Study shows that eggs help you lose weight
When it comes to losing weight, these ingredients help to keep the body full for a long time and get the fat metabolism going. A study by Saint Louis University showed that eggs generally have a positive effect on weight. In the study, one group of overweight people had two eggs each morning for breakfast, and another group ate a bagel that contained roughly the same number of calories. The result: The test subjects who ate eggs had a 60 percent greater weight loss than their counterparts, ate the bagels. Over the course of the day, they took in a whole 330 fewer calories.
What foods can I still eat on the egg diet?
The egg diet is different than you might think at first, not a classic crash diet – because that would mean that you can only eat eggs. According to the low-carb principle, there are also others here Food permitted. These include:
- Vegetables, for example tomatoes, cucumbers, peppers, onions, broccoli, spinach
- Fruit, for example apples, bananas, tangerines, strawberries
- lean meat, such as chicken or turkey
- lean fish, for example cod, pollock, zander
- Low-calorie drinks, for example juice spritzers (with a high water content)
You should avoid the following foods largely do without:
- Carbohydrates, for example white flour products or ready meals
Recipe ideas for the egg diet
You want to get started with the egg diet, but don’t know how to best organize your days in terms of nutrition? Then our ideas for breakfast, Having lunch and dinner help:
- Breakfast: Process two eggs into scrambled eggs and add tomato pieces. In addition, there is a citrus fruit such as orange, grapefruit or grapefruit and a cup of tea or coffee.
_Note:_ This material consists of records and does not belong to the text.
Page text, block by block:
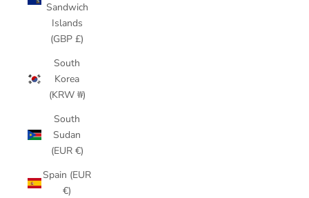
Sandwich
Islands
(GBP £)
South
Korea
(KRW ₩)
South
Sudan
(EUR €)
Spain (EUR
€)
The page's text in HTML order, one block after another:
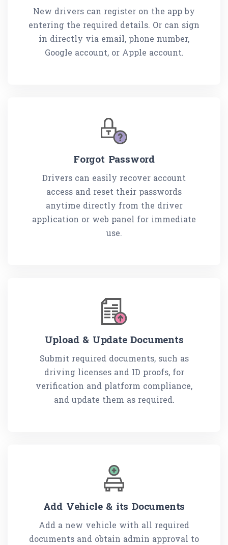
New drivers can register on the app by
entering the required details. Or can sign
in directly via email, phone number,
Google account, or Apple account.
Forgot Password
Drivers can easily recover account
access and reset their passwords
anytime directly from the driver
application or web panel for immediate
use.
Upload & Update Documents
Submit required documents, such as
driving licenses and ID proofs, for
verification and platform compliance,
and update them as required.
Add Vehicle & its Documents
Add a new vehicle with all required
documents and obtain admin approval to
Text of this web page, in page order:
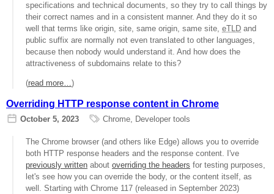
specifications and technical documents, so they try to call things by
their correct names and in a consistent manner. And they do it so
well that terms like origin, site, same origin, same site, eTLD and
public suffix are normally not even translated to other languages,
because then nobody would understand it. And how does the
attractiveness of subdomains relate to this?
(read more…)
Overriding HTTP response content in Chrome
October 5, 2023 Chrome, Developer tools
The Chrome browser (and others like Edge) allows you to override
both HTTP response headers and the response content. I've
previously written about overriding the headers for testing purposes,
let's see how you can override the body, or the content itself, as
well. Starting with Chrome 117 (released in September 2023)
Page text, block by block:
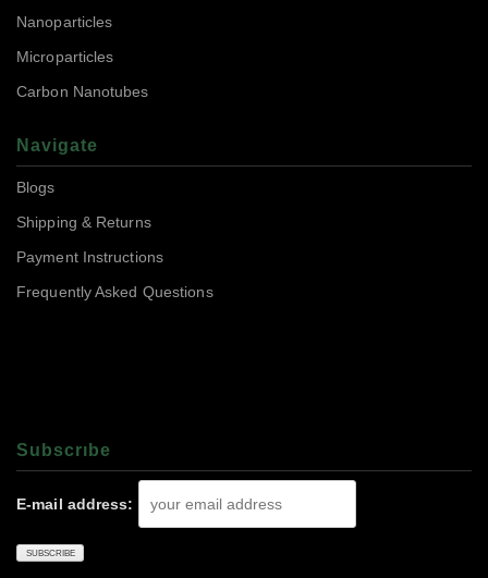
Nanoparticles
Microparticles
Carbon Nanotubes
Navigate
Blogs
Shipping & Returns
Payment Instructions
Frequently Asked Questions
Subscrıbe
E-mail address:
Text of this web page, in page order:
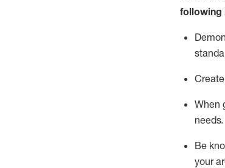
following
When
needs.
Be
your
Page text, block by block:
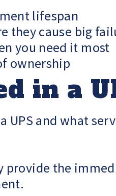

- Having lunch: A small chicken breast fillet and a salad, for example made of tomatoes, peppers, cucumbers and olives. For dessert again a citrus fruit like the grapefruit. An apple spritzer tastes good with it.
- Dinner: Two eggs (boiled), plus some cottage cheese and a cup of tea.
Criticism of the egg diet
Although eggs are healthy, you should always pay attention to the amount. The amount of protein recommended by the German Society for Nutrition (DGE) for adults is 0.8 grams per kilogram of body weight per day. For a woman weighing 60 kilograms, that would be 48 grams of protein (a good 3 eggs a day). The upper limit is two grams per kilogram of body weight per day. For example, if you eat an egg every morning for breakfast, you are doing nothing wrong.